--- Data extract ---

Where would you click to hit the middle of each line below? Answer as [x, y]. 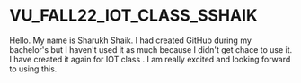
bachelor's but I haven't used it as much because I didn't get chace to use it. [151, 49]
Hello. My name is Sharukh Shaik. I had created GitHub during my [130, 40]
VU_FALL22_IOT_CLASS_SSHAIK [133, 16]
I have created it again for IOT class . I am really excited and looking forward [150, 59]
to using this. [33, 69]
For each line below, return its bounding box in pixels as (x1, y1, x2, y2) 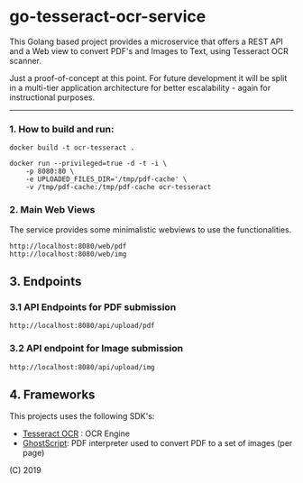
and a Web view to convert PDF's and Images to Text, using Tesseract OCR (9, 45, 289, 56)
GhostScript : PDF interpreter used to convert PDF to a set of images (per (22, 438, 293, 449)
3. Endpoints (9, 273, 82, 289)
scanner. (9, 55, 42, 66)
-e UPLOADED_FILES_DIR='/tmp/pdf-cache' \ (25, 175, 188, 184)
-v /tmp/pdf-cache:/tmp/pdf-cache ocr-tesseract (25, 183, 212, 192)
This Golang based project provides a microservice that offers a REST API (9, 36, 284, 47)
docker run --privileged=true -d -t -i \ (9, 159, 168, 169)
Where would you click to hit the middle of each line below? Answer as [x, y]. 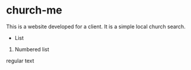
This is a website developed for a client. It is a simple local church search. [96, 26]
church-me [34, 10]
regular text [20, 61]
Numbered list [32, 49]
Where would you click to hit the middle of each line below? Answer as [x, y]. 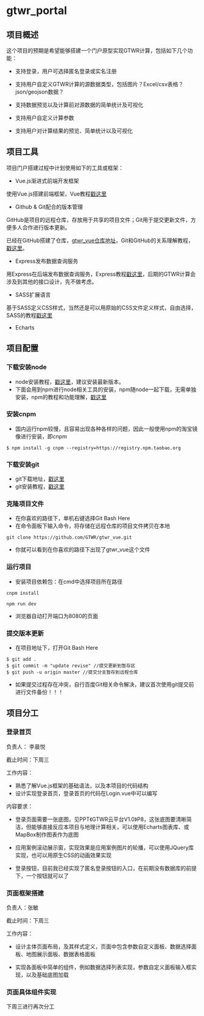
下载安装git [23, 464]
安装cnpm [21, 414]
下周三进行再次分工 [30, 1007]
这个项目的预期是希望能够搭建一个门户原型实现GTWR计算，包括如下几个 [97, 50]
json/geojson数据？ [39, 92]
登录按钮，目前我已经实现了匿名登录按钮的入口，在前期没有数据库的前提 [106, 868]
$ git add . [21, 659]
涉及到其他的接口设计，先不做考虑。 [52, 281]
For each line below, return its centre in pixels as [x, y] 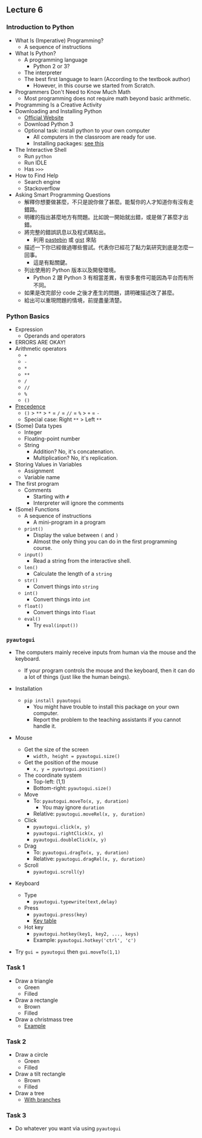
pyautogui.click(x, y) [62, 827]
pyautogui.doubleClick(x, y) [70, 840]
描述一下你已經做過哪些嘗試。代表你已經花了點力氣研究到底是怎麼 [106, 247]
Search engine [42, 181]
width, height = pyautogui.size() [77, 757]
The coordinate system [53, 775]
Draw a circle [31, 1055]
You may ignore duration [73, 808]
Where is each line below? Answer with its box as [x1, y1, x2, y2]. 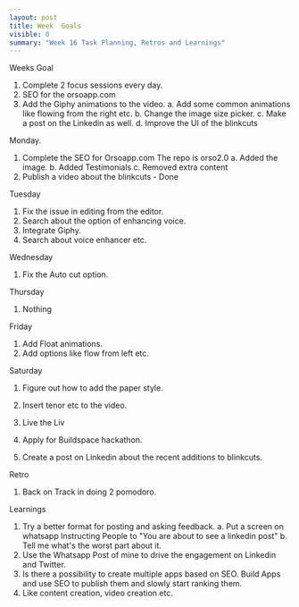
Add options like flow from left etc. [21, 348, 150, 358]
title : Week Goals [9, 21, 82, 30]
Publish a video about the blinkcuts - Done [21, 172, 179, 182]
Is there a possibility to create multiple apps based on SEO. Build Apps [21, 569, 281, 579]
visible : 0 [9, 30, 50, 38]
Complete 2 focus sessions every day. [21, 80, 163, 90]
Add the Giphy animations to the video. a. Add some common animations [21, 99, 291, 110]
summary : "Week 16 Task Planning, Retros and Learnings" [9, 38, 226, 47]
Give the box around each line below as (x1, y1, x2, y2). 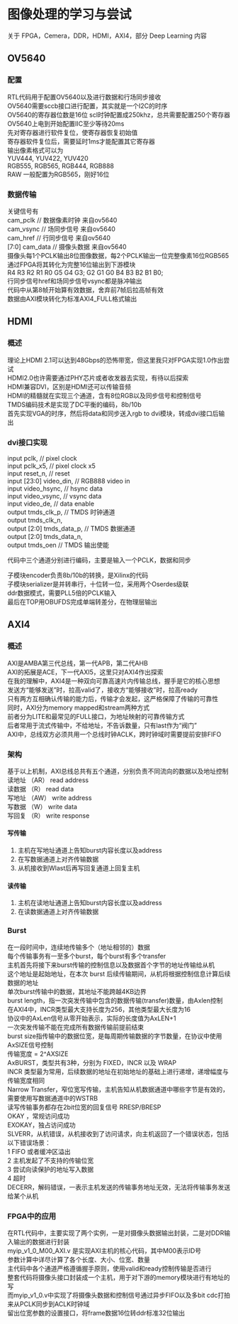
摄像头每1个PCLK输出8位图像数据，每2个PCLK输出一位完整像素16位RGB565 (7, 251, 229, 260)
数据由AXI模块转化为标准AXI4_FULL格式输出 (7, 294, 137, 303)
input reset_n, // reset (7, 469, 70, 477)
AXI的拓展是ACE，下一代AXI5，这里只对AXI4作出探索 (7, 668, 164, 676)
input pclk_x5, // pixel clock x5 (7, 461, 96, 470)
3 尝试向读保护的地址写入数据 (7, 1165, 94, 1173)
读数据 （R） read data (7, 784, 74, 793)
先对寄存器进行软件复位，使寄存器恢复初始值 (7, 128, 138, 137)
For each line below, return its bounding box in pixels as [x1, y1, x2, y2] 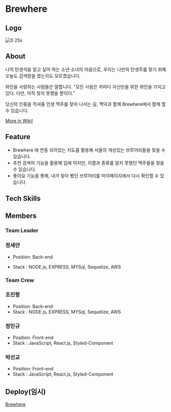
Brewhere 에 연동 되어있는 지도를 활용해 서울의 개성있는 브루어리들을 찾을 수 [12, 147, 165, 153]
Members [5, 212, 37, 220]
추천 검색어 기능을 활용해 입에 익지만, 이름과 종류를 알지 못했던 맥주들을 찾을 [12, 160, 165, 166]
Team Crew [5, 276, 34, 284]
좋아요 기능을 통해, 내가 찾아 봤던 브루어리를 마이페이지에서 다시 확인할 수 [12, 173, 159, 179]
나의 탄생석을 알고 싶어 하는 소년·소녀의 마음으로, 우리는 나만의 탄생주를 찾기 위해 [5, 66, 166, 72]
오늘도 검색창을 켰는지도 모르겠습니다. [5, 72, 81, 79]
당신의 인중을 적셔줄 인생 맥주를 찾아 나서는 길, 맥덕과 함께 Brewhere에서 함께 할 [5, 101, 166, 107]
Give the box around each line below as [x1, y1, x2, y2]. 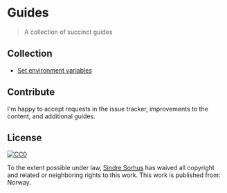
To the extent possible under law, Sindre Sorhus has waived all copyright [7, 164, 215, 172]
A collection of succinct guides [24, 28, 113, 36]
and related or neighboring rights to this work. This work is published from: [7, 171, 221, 179]
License [7, 131, 42, 143]
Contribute [7, 86, 55, 98]
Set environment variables [17, 66, 92, 74]
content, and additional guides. [7, 112, 96, 120]
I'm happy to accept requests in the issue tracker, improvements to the [7, 104, 209, 113]
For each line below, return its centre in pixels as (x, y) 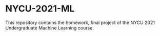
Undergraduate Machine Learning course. (49, 27)
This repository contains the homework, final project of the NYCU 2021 (80, 22)
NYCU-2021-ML (40, 9)
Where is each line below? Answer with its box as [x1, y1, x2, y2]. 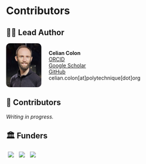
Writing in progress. [6, 113, 54, 120]
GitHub [49, 68, 66, 75]
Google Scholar [49, 61, 86, 69]
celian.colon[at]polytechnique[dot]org [49, 74, 141, 81]
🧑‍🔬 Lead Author [6, 28, 64, 37]
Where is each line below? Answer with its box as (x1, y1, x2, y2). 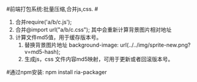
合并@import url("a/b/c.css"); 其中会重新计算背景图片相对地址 (15, 26, 172, 33)
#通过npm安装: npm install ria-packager (6, 69, 107, 75)
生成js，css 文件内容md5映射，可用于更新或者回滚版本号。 (24, 56, 174, 62)
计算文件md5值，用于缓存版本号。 (15, 34, 102, 41)
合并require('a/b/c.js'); (15, 18, 72, 26)
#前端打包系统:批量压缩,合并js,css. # (6, 6, 98, 12)
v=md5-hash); (24, 48, 61, 55)
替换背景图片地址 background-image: (24, 42, 119, 48)
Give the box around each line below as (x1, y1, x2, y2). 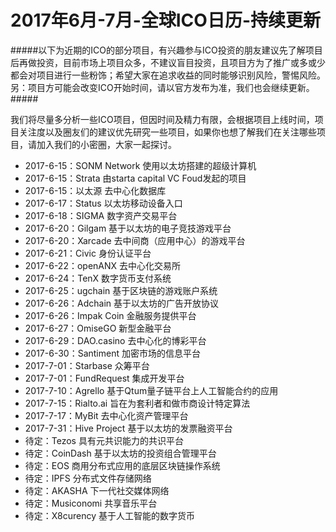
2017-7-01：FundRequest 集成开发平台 (24, 372, 185, 384)
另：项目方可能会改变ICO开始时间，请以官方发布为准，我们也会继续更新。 (10, 81, 315, 93)
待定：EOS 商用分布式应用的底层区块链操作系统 (24, 459, 221, 471)
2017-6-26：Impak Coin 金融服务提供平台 (24, 309, 197, 321)
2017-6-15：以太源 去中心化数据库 (24, 184, 167, 196)
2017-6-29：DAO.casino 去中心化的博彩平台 (24, 334, 207, 346)
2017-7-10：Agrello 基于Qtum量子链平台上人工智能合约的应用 (24, 384, 279, 396)
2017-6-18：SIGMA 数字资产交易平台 (24, 209, 178, 221)
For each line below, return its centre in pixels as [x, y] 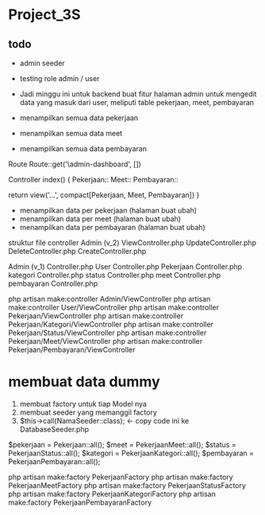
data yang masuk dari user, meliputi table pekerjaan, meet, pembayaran [137, 102]
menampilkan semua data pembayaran [83, 148]
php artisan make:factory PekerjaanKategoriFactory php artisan [112, 494]
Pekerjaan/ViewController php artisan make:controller [96, 316]
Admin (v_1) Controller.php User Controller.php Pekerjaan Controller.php [125, 267]
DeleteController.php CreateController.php [77, 251]
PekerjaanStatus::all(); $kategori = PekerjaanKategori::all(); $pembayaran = [131, 453]
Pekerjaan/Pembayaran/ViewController [72, 349]
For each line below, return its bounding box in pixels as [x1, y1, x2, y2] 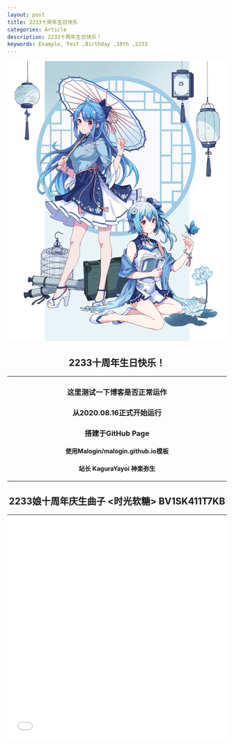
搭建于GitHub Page [84, 428, 150, 438]
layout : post [7, 11, 45, 18]
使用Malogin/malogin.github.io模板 [65, 447, 169, 456]
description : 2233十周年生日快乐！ [7, 34, 102, 41]
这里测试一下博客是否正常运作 [67, 387, 167, 397]
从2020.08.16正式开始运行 [72, 407, 162, 417]
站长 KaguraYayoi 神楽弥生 [79, 465, 155, 472]
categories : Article [7, 26, 68, 33]
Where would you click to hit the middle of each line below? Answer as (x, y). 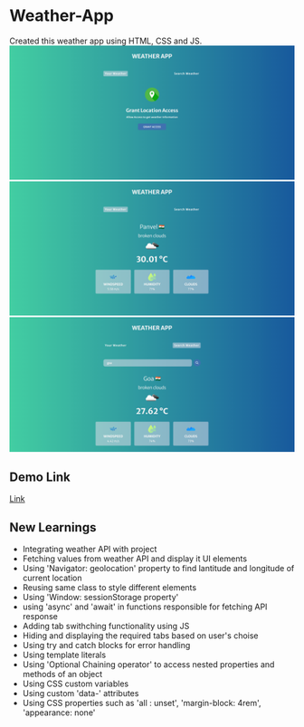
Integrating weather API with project (90, 550)
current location (52, 578)
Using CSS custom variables (76, 684)
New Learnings (53, 527)
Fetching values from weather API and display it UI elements (134, 559)
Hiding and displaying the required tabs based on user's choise (141, 636)
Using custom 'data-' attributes (81, 694)
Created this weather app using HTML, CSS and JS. (106, 41)
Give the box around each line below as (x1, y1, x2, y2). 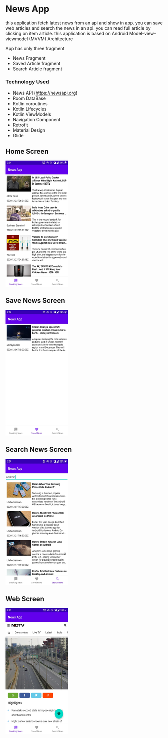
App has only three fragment (5, 45, 65, 51)
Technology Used (5, 78, 49, 85)
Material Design (12, 127, 45, 133)
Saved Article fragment (12, 60, 61, 66)
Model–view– (129, 30, 156, 36)
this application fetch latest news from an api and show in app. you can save (5, 20, 163, 26)
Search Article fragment (12, 66, 62, 72)
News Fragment (12, 55, 46, 61)
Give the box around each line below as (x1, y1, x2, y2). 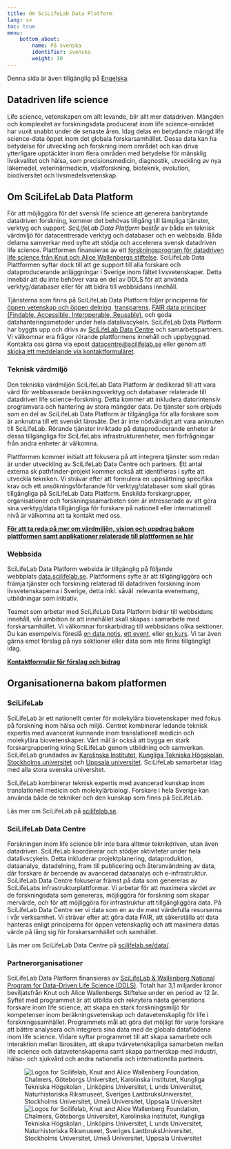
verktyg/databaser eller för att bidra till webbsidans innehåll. (7, 282, 178, 291)
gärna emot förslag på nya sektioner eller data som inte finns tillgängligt (7, 637, 212, 645)
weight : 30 (32, 55, 63, 62)
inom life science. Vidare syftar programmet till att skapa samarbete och (7, 1033, 212, 1041)
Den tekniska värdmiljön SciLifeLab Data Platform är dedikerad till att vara (7, 380, 216, 389)
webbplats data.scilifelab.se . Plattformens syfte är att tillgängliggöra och (7, 572, 212, 580)
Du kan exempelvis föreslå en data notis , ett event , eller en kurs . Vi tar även (7, 629, 222, 637)
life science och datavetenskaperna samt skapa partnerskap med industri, (7, 1047, 218, 1056)
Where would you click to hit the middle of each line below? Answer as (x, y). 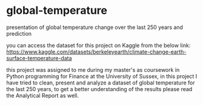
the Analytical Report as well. (42, 95)
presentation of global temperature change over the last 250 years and (95, 27)
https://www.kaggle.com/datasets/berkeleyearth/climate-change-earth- (96, 51)
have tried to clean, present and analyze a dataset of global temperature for (101, 83)
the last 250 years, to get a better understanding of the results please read (99, 89)
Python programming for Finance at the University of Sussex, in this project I (102, 76)
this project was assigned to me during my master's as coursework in (93, 69)
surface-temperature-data (39, 58)
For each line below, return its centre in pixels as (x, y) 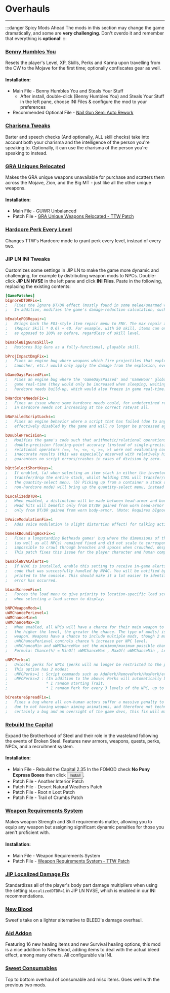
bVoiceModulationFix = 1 (29, 520)
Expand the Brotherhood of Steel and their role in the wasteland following (82, 735)
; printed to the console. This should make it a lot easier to (77, 575)
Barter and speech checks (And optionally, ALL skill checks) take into (77, 137)
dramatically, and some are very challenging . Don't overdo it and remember (85, 33)
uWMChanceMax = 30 (22, 622)
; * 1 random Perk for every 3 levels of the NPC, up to (85, 688)
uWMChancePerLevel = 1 (27, 613)

---

*About this task*: Across the entries above, find each line with the word "cache" and please copy it out.

*Output of the exercise*:
-e UPLOADED_FILES_DIR='/tmp/pdf-cache' \ (25, 175, 188, 184)
-v /tmp/pdf-cache:/tmp/pdf-cache ocr-tesseract (25, 183, 212, 192)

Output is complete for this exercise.